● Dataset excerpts
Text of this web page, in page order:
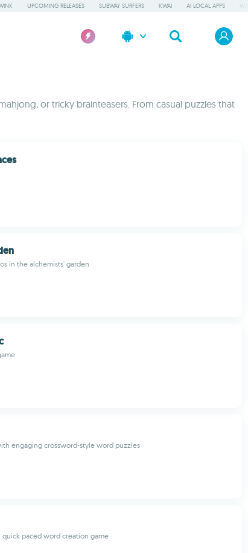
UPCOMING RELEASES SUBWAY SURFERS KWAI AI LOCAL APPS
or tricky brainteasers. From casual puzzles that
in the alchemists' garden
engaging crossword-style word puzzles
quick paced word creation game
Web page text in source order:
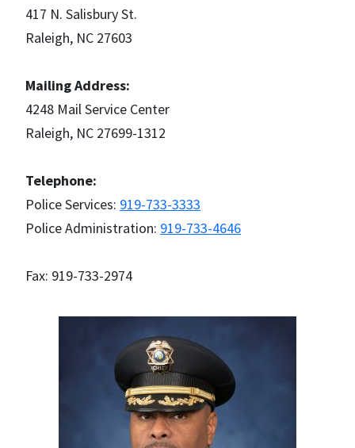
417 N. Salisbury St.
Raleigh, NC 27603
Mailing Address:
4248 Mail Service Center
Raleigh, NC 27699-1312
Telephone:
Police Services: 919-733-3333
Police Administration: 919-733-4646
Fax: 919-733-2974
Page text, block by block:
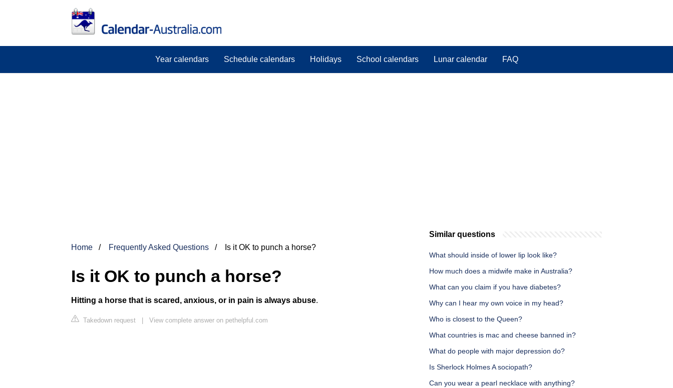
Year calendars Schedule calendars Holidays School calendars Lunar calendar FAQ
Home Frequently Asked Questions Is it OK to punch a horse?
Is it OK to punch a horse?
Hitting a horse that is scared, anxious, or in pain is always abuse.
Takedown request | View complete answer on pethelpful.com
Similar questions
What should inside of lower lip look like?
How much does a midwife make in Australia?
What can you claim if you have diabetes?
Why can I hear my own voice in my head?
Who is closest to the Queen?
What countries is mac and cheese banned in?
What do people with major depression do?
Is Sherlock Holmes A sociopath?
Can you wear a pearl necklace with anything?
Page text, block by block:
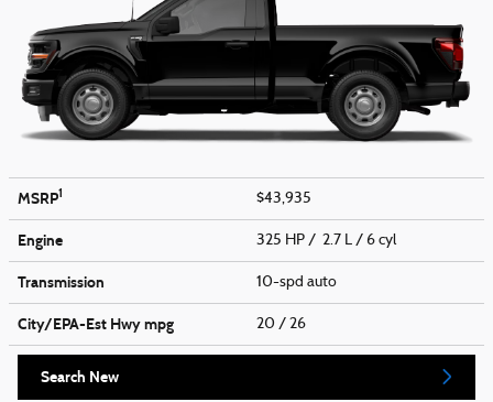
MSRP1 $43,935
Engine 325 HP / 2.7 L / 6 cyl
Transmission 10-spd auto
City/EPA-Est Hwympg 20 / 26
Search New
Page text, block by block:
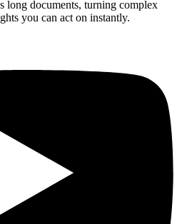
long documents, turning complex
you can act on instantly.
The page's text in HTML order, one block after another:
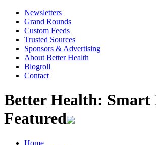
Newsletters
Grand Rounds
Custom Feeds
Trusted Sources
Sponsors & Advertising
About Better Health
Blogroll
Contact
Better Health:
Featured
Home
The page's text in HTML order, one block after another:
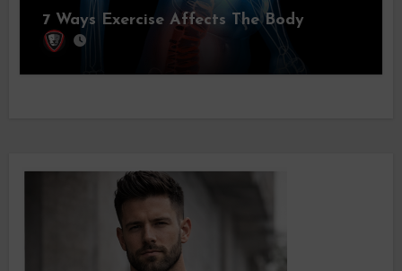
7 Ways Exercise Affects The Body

● The task
Your answer must be an exact copy of the records, free of images.

● Task response
Text of this web page, in page order:
UPCOMING RELEASES SUBWAY SURFERS KWAI AI LOCAL APPS
or tricky brainteasers. From casual puzzles that
in the alchemists' garden
engaging crossword-style word puzzles
quick paced word creation game
Web page text in source order:
417 N. Salisbury St.
Raleigh, NC 27603
Mailing Address:
4248 Mail Service Center
Raleigh, NC 27699-1312
Telephone:
Police Services: 919-733-3333
Police Administration: 919-733-4646
Fax: 919-733-2974
Page text, block by block:
Year calendars Schedule calendars Holidays School calendars Lunar calendar FAQ
Home Frequently Asked Questions Is it OK to punch a horse?
Is it OK to punch a horse?
Hitting a horse that is scared, anxious, or in pain is always abuse.
Takedown request | View complete answer on pethelpful.com
Similar questions
What should inside of lower lip look like?
How much does a midwife make in Australia?
What can you claim if you have diabetes?
Why can I hear my own voice in my head?
Who is closest to the Queen?
What countries is mac and cheese banned in?
What do people with major depression do?
Is Sherlock Holmes A sociopath?
Can you wear a pearl necklace with anything?
Page text, block by block:
MSRP1 $43,935
Engine 325 HP / 2.7 L / 6 cyl
Transmission 10-spd auto
City/EPA-Est Hwympg 20 / 26
Search New
Page text, block by block:
long documents, turning complex
you can act on instantly.
The page's text in HTML order, one block after another:
Newsletters
Grand Rounds
Custom Feeds
Trusted Sources
Sponsors & Advertising
About Better Health
Blogroll
Contact
Better Health:
Featured
Home
The page's text in HTML order, one block after another:
7 Ways Exercise Affects The Body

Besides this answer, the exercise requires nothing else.